YOUR GOAL: Set down the first line below and each line after it, ending with the one that holds "FlamingoHilfe (10, 463, 70, 475)". Pictures do not belong in the copy.

Items from a data source:
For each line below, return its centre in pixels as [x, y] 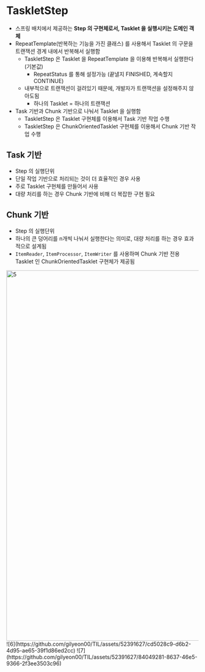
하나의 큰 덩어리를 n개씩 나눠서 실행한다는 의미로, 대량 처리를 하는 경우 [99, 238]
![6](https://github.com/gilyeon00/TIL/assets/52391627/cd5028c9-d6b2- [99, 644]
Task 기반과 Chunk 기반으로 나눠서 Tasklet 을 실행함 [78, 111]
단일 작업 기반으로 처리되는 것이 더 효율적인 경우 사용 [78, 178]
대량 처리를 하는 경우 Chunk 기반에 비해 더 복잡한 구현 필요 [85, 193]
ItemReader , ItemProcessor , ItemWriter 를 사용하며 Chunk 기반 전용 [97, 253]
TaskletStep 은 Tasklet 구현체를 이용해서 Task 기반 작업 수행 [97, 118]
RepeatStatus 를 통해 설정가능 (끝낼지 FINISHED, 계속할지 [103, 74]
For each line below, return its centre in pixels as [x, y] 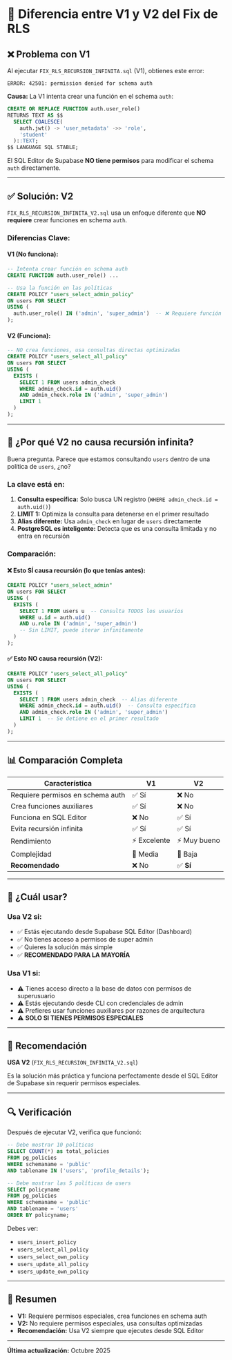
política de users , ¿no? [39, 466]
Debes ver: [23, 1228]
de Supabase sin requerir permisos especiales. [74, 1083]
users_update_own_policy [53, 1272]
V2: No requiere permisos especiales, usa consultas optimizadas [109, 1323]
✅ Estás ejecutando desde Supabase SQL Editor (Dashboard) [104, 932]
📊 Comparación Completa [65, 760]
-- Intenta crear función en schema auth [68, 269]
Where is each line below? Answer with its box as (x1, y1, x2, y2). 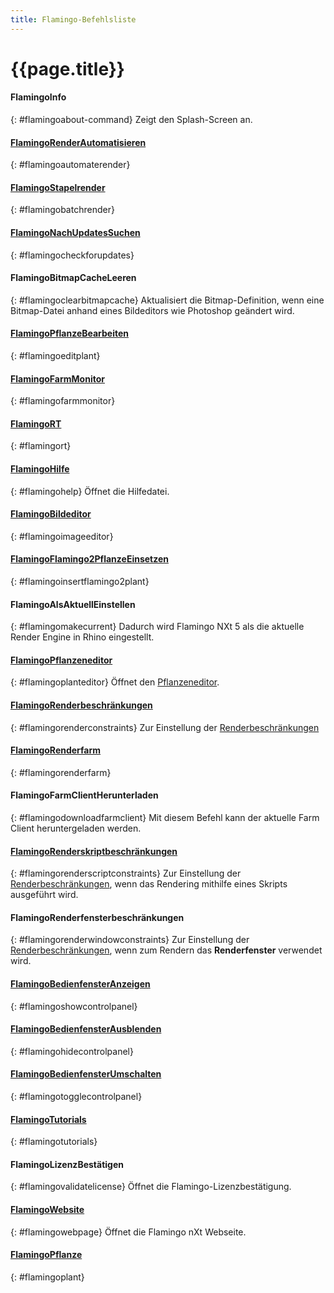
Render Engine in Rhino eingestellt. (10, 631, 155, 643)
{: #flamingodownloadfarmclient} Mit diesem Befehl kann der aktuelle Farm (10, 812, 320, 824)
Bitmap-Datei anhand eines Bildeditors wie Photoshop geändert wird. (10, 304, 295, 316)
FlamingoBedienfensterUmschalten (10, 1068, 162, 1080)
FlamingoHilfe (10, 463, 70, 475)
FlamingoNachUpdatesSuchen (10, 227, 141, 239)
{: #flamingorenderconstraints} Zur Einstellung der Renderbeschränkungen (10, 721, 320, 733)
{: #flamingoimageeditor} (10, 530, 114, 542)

EXERCISE ANSWER:
For each line below, return its centre in pixels as [x, y] 
하나의 큰 덩어리를 n개씩 나눠서 실행한다는 의미로, 대량 처리를 하는 경우 [99, 238]
![6](https://github.com/gilyeon00/TIL/assets/52391627/cd5028c9-d6b2- [99, 644]
Task 기반과 Chunk 기반으로 나눠서 Tasklet 을 실행함 [78, 111]
단일 작업 기반으로 처리되는 것이 더 효율적인 경우 사용 [78, 178]
대량 처리를 하는 경우 Chunk 기반에 비해 더 복잡한 구현 필요 [85, 193]
ItemReader , ItemProcessor , ItemWriter 를 사용하며 Chunk 기반 전용 [97, 253]
TaskletStep 은 Tasklet 구현체를 이용해서 Task 기반 작업 수행 [97, 118]
RepeatStatus 를 통해 설정가능 (끝낼지 FINISHED, 계속할지 [103, 74]
For each line below, return its centre in pixels as [x, y] 
política de users , ¿no? [39, 466]
Debes ver: [23, 1228]
de Supabase sin requerir permisos especiales. [74, 1083]
users_update_own_policy [53, 1272]
V2: No requiere permisos especiales, usa consultas optimizadas [109, 1323]
✅ Estás ejecutando desde Supabase SQL Editor (Dashboard) [104, 932]
📊 Comparación Completa [65, 760]
-- Intenta crear función en schema auth [68, 269]
Where is each line below? Answer with its box as (x1, y1, x2, y2). 
Render Engine in Rhino eingestellt. (10, 631, 155, 643)
{: #flamingodownloadfarmclient} Mit diesem Befehl kann der aktuelle Farm (10, 812, 320, 824)
Bitmap-Datei anhand eines Bildeditors wie Photoshop geändert wird. (10, 304, 295, 316)
FlamingoBedienfensterUmschalten (10, 1068, 162, 1080)
FlamingoHilfe (10, 463, 70, 475)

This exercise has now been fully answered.